■ **Data for this exercise**
--------------------------------------------------
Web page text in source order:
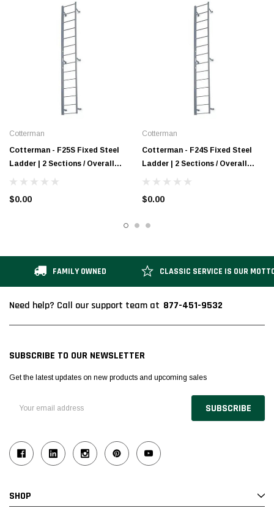
Cotterman
Cotterman - F25S Fixed Steel
Ladder | 2 Sections / Overall
Length 24 Ft 3 In / No Handrail
$0.00
Cotterman
Cotterman - F24S Fixed Steel
Ladder | 2 Sections / Overall
Length 23 Ft 3 In / No Handrail
$0.00
FAMILY OWNED CLASSIC SERVICE IS OUR
Need help? Call our support team at 877-451-9532
SUBSCRIBE TO OUR NEWSLETTER
Get the latest updates on new products and upcoming sales
Address
SHOP
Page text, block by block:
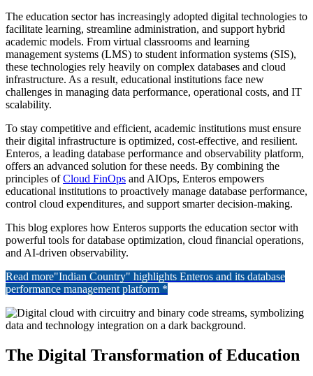
The education sector has increasingly adopted digital technologies to
facilitate learning, streamline administration, and support hybrid
academic models. From virtual classrooms and learning
management systems (LMS) to student information systems (SIS),
these technologies rely heavily on complex databases and cloud
infrastructure. As a result, educational institutions face new
challenges in managing data performance, operational costs, and IT
scalability.
To stay competitive and efficient, academic institutions must ensure
their digital infrastructure is optimized, cost-effective, and resilient.
Enteros, a leading database performance and observability platform,
offers an advanced solution for these needs. By combining the
principles ofCloud FinOps and AIOps, Enteros empowers
educational institutions to proactively manage database performance,
control cloud expenditures, and support smarter decision-making.
This blog explores how Enteros supports the education sector with
powerful tools for database optimization, cloud financial operations,
and AI-driven observability.
Read more"Indian Country" highlights Enteros and its database
performance management platform *
The Digital Transformation of Education
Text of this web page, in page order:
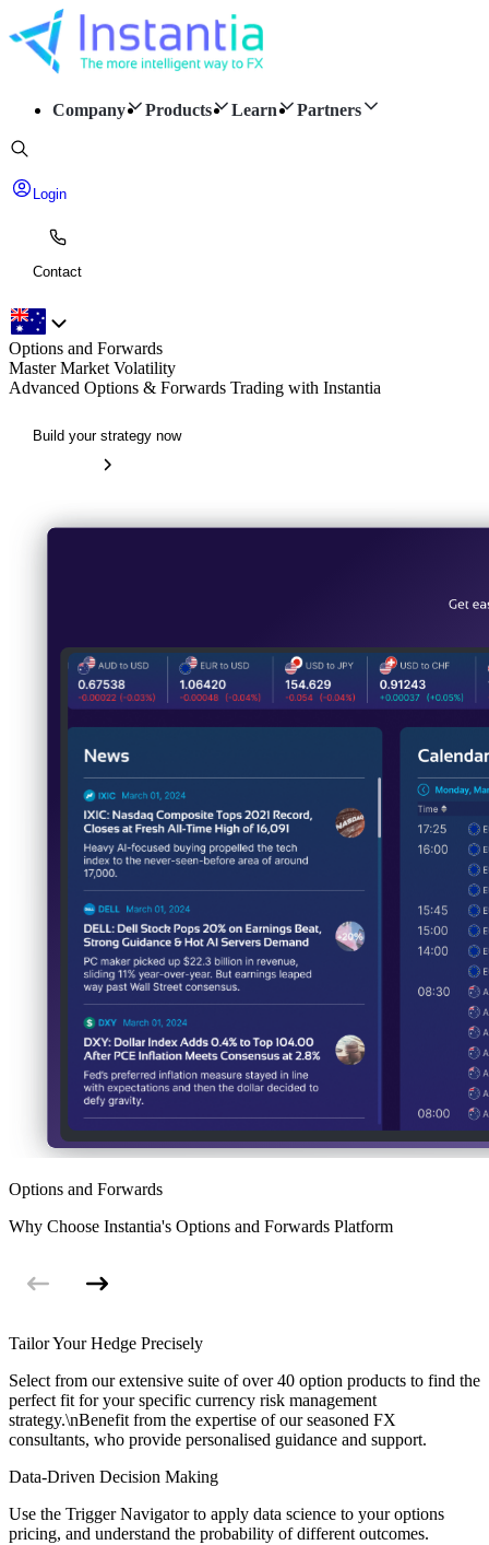
Company Products Learn Partners
Login
Contact
Options and Forwards
Master Market Volatility
Advanced Options & Forwards Trading with Instantia
Build your strategy now
Options and Forwards
Why Choose Instantia's Options and Forwards Platform
Tailor Your Hedge Precisely
Select from our extensive suite of over 40 option products to find the
perfect fit for your specific currency risk management
strategy.\nBenefit from the expertise of our seasoned FX
consultants, who provide personalised guidance and support.
Data-Driven Decision Making
Use the Trigger Navigator to apply data science to your options
pricing, and understand the probability of different outcomes.
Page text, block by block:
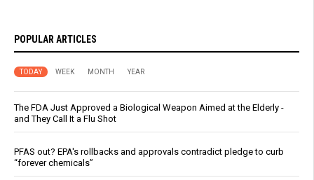
POPULAR ARTICLES
TODAY WEEK MONTH YEAR
The FDA Just Approved a Biological Weapon Aimed at the Elderly -
and They Call It a Flu Shot
PFAS out? EPA's rollbacks and approvals contradict pledge to curb
“forever chemicals”
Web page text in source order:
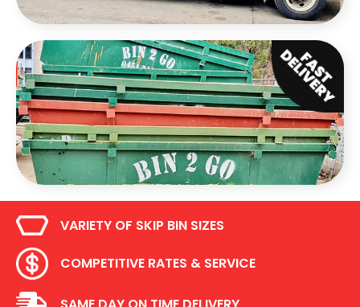
VARIETY OF SKIP BIN SIZES
COMPETITIVE RATES & SERVICE
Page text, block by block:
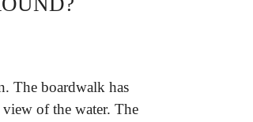
The boardwalk has
view of the water. The
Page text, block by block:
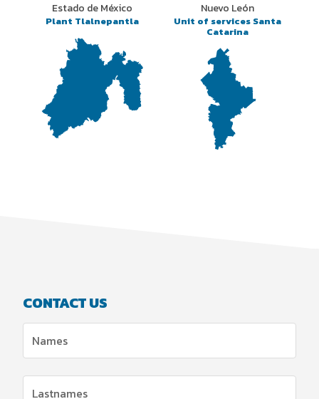
Estado de México
Plant Tlalnepantla
Nuevo León
Unit of services Santa
Catarina
CONTACT US
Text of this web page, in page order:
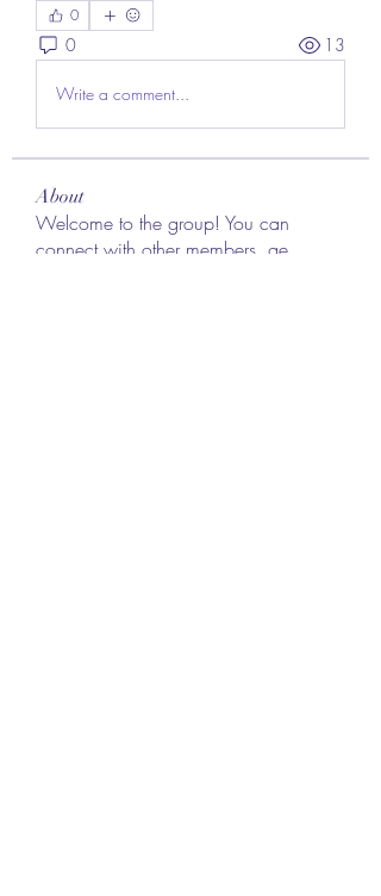
0
0 13
Write a comment...
About
Welcome to the group! You can
connect with other members, ge
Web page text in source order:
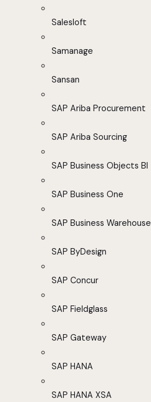
Salesloft
Samanage
Sansan
SAP Ariba Procurement
SAP Ariba Sourcing
SAP Business Objects BI
SAP Business One
SAP Business Warehouse
SAP ByDesign
SAP Concur
SAP Fieldglass
SAP Gateway
SAP HANA
SAP HANA XSA
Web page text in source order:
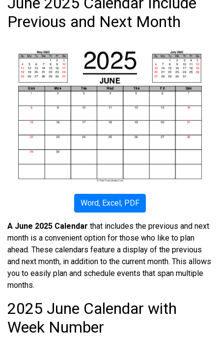
Previous and Next Month
Word, Excel, PDF
A June 2025 Calendar that includes the previous and next
month is a convenient option for those who like to plan
ahead. These calendars feature a display of the previous
and next month, in addition to the current month. This allows
you to easily plan and schedule events that span multiple
months.
2025 June Calendar with
Week Number
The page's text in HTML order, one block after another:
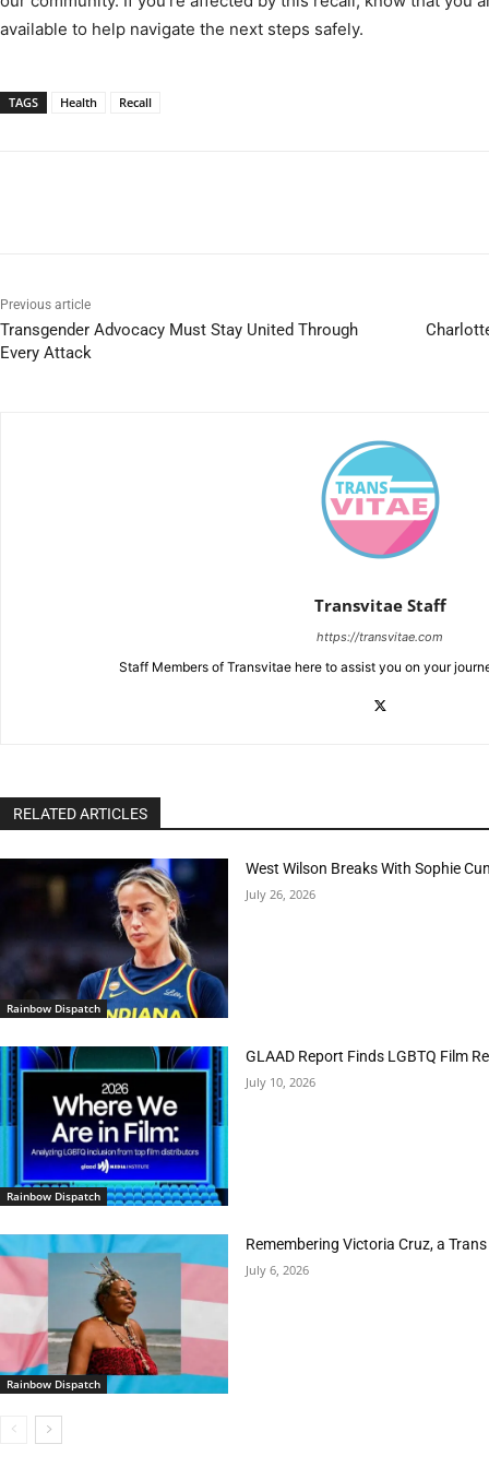
available to help navigate the next steps safely.
TAGS Health Recall
Previous article
Transgender Advocacy Must Stay United Through
Every Attack
Transvitae Staff
https://transvitae.com
Staff Members of Transvitae here to assist you on your
RELATED ARTICLES
Rainbow Dispatch
West Wilson Breaks With Sophie
July 26, 2026
Rainbow Dispatch
GLAAD Report Finds LGBTQ Film
July 10, 2026
Rainbow Dispatch
Remembering Victoria Cruz, a
July 6, 2026
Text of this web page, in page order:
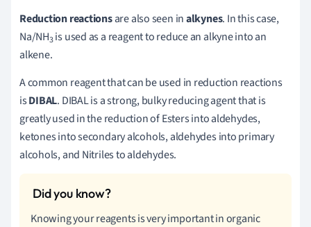
Reduction reactionsare also seen inalkynes. In this case,
Na/NH3is used as a reagent to reduce an alkyne into an
alkene.
A common reagent that can be used in reduction reactions
isDIBAL. DIBAL is a strong, bulky reducing agent that is
greatly used in the reduction of Esters into aldehydes,
ketones into secondary alcohols, aldehydes into primary
alcohols, and Nitriles to aldehydes.
Knowing your reagents is very important in organic
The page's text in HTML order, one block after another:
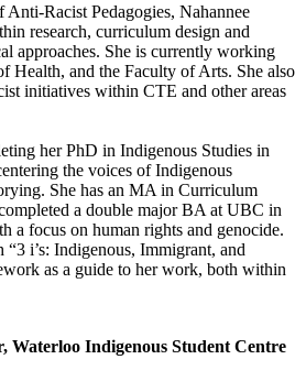
Racist Pedagogies, Nahannee
research, curriculum design and
approaches. She is currently working
Health, and the Faculty of Arts. She also
initiatives within CTE and other areas
her PhD in Indigenous Studies in
the voices of Indigenous
She has an MA in Curriculum
a double major BA at UBC in
a focus on human rights and genocide.
i’s: Indigenous, Immigrant, and
as a guide to her work, both within
Waterloo Indigenous Student Centre
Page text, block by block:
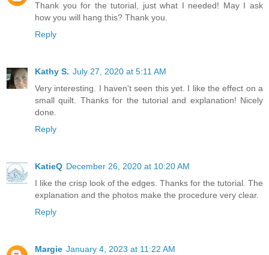
Thank you for the tutorial, just what I needed! May I ask
how you will hang this? Thank you.
Reply
Kathy S. July 27, 2020 at 5:11 AM
Very interesting. I haven't seen this yet. I like the effect on a
small quilt. Thanks for the tutorial and explanation! Nicely
done.
Reply
KatieQ December 26, 2020 at 10:20 AM
I like the crisp look of the edges. Thanks for the tutorial. The
explanation and the photos make the procedure very clear.
Reply
Margie January 4, 2023 at 11:22 AM
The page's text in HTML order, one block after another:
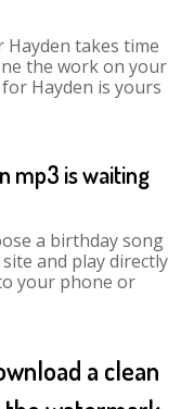
takes time
the work on your
Hayden is yours
mp3 is waiting
a birthday song
and play directly
your phone or
a clean
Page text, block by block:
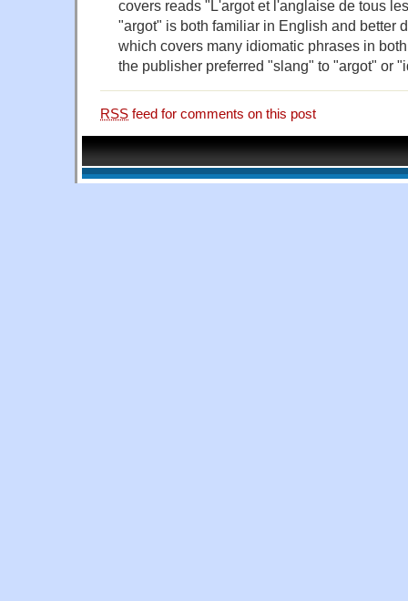
covers reads "L'argot et l'anglaise de tous
"argot" is both familiar in English and better
which covers many idiomatic phrases in
the publisher preferred "slang" to "argot" or
RSS feed for comments on this post
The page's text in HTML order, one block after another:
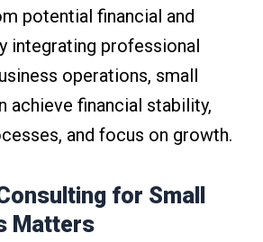
potential financial and
integrating professional
operations, small
achieve financial stability,
and focus on growth.
for Small
Matters
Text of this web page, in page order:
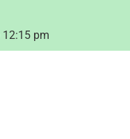
12:15 pm
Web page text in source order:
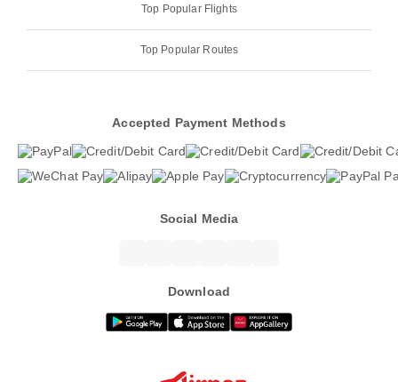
--------------------------------------------------
■ **Exercise requirements**
Print from the line containing "FAMILY OWNED CLASSIC SERVICE IS OUR" through the line containing "educational institutions to" in the data above, exactly as the lines stand, and omit every picture.

■ **Result**
FAMILY OWNED CLASSIC SERVICE IS OUR
Need help? Call our support team at 877-451-9532
SUBSCRIBE TO OUR NEWSLETTER
Get the latest updates on new products and upcoming sales
Address
SHOP
Page text, block by block:
The education sector has increasingly adopted digital technologies to
facilitate learning, streamline administration, and support hybrid
academic models. From virtual classrooms and learning
management systems (LMS) to student information systems (SIS),
these technologies rely heavily on complex databases and cloud
infrastructure. As a result, educational institutions face new
challenges in managing data performance, operational costs, and IT
scalability.
To stay competitive and efficient, academic institutions must ensure
their digital infrastructure is optimized, cost-effective, and resilient.
Enteros, a leading database performance and observability platform,
offers an advanced solution for these needs. By combining the
principles ofCloud FinOps and AIOps, Enteros empowers
educational institutions to proactively manage database performance,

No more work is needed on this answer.